____ STORED DATA

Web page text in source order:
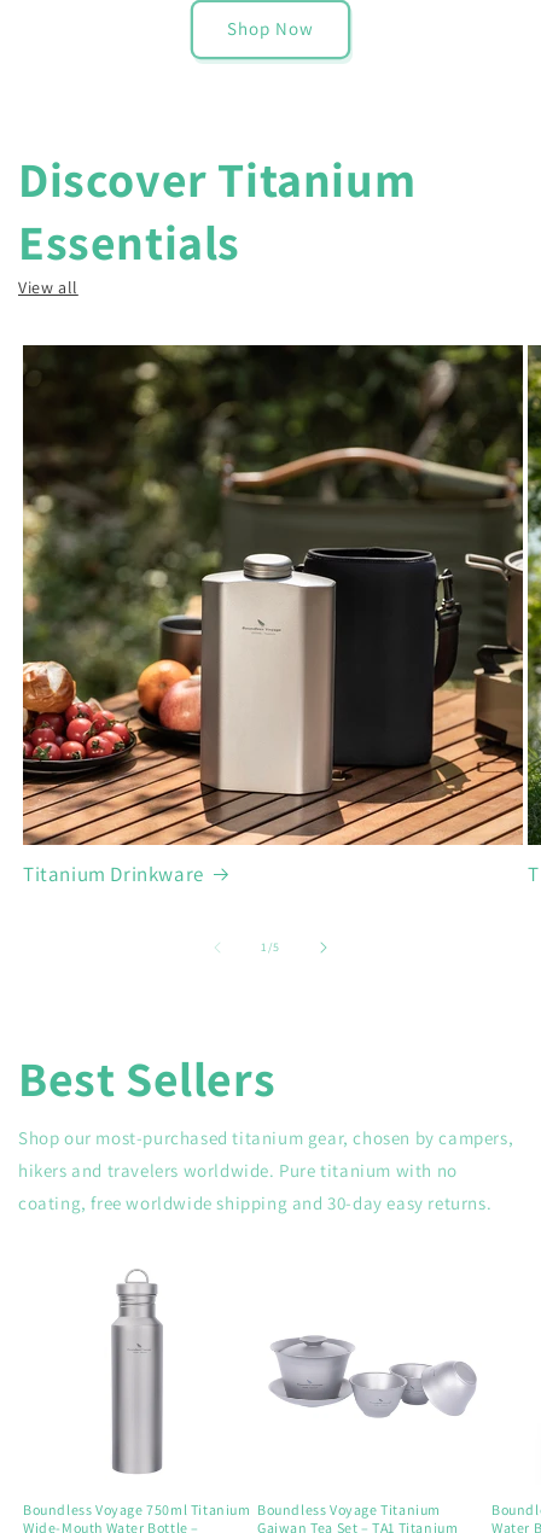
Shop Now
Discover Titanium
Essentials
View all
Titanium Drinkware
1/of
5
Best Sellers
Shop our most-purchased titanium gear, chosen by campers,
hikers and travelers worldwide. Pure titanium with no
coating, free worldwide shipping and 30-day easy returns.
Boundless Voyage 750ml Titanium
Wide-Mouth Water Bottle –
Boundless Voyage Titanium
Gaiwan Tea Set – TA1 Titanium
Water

________

Repeat the records above exactly, omitting every picture.

Web page text in source order:
Shop Now
Discover Titanium
Essentials
View all
Titanium Drinkware
1/of
5
Best Sellers
Shop our most-purchased titanium gear, chosen by campers,
hikers and travelers worldwide. Pure titanium with no
coating, free worldwide shipping and 30-day easy returns.
Boundless Voyage 750ml Titanium
Wide-Mouth Water Bottle –
Boundless Voyage Titanium
Gaiwan Tea Set – TA1 Titanium
Water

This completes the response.